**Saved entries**
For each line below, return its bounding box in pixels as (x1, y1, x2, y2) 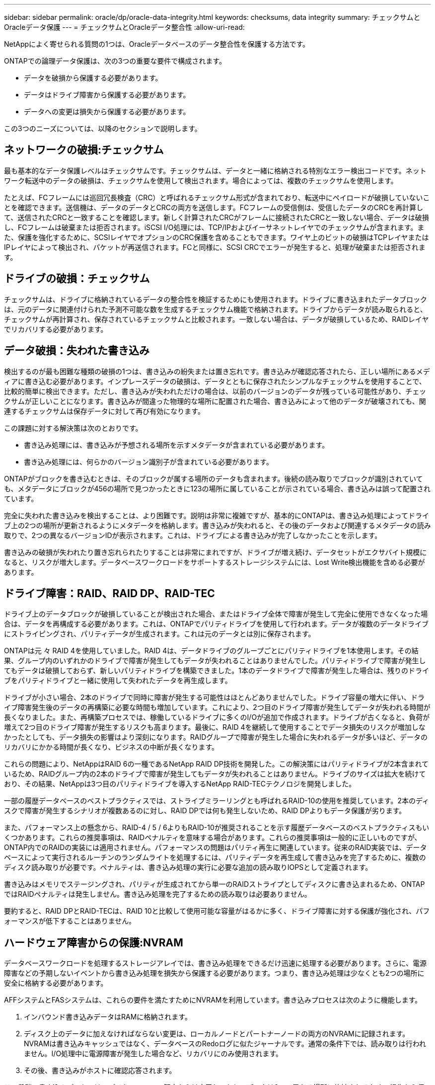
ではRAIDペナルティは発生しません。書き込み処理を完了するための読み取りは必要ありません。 (4, 890, 311, 899)
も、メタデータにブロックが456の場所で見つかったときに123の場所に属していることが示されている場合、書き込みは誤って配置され (4, 484, 431, 493)
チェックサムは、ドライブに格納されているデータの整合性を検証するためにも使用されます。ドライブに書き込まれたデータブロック (4, 295, 427, 304)
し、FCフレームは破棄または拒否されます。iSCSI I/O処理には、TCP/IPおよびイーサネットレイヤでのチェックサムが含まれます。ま (4, 223, 425, 232)
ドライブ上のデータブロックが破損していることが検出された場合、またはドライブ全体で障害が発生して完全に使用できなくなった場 (4, 610, 428, 619)
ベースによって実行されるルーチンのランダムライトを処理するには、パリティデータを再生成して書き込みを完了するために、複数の (4, 853, 426, 862)
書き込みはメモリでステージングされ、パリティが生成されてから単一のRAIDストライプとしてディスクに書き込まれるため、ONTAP (4, 880, 425, 889)
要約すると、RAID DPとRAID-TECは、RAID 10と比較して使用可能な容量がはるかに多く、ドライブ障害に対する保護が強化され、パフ (4, 907, 430, 916)

**Task details**
The answer should match the data above word for word, with no pictures in it.

**Solved exercise**
For each line below, return its bounding box in pixels as (x1, y1, x2, y2) 
ではRAIDペナルティは発生しません。書き込み処理を完了するための読み取りは必要ありません。 (4, 890, 311, 899)
も、メタデータにブロックが456の場所で見つかったときに123の場所に属していることが示されている場合、書き込みは誤って配置され (4, 484, 431, 493)
チェックサムは、ドライブに格納されているデータの整合性を検証するためにも使用されます。ドライブに書き込まれたデータブロック (4, 295, 427, 304)
し、FCフレームは破棄または拒否されます。iSCSI I/O処理には、TCP/IPおよびイーサネットレイヤでのチェックサムが含まれます。ま (4, 223, 425, 232)
ドライブ上のデータブロックが破損していることが検出された場合、またはドライブ全体で障害が発生して完全に使用できなくなった場 (4, 610, 428, 619)
ベースによって実行されるルーチンのランダムライトを処理するには、パリティデータを再生成して書き込みを完了するために、複数の (4, 853, 426, 862)
書き込みはメモリでステージングされ、パリティが生成されてから単一のRAIDストライプとしてディスクに書き込まれるため、ONTAP (4, 880, 425, 889)
要約すると、RAID DPとRAID-TECは、RAID 10と比較して使用可能な容量がはるかに多く、ドライブ障害に対する保護が強化され、パフ (4, 907, 430, 916)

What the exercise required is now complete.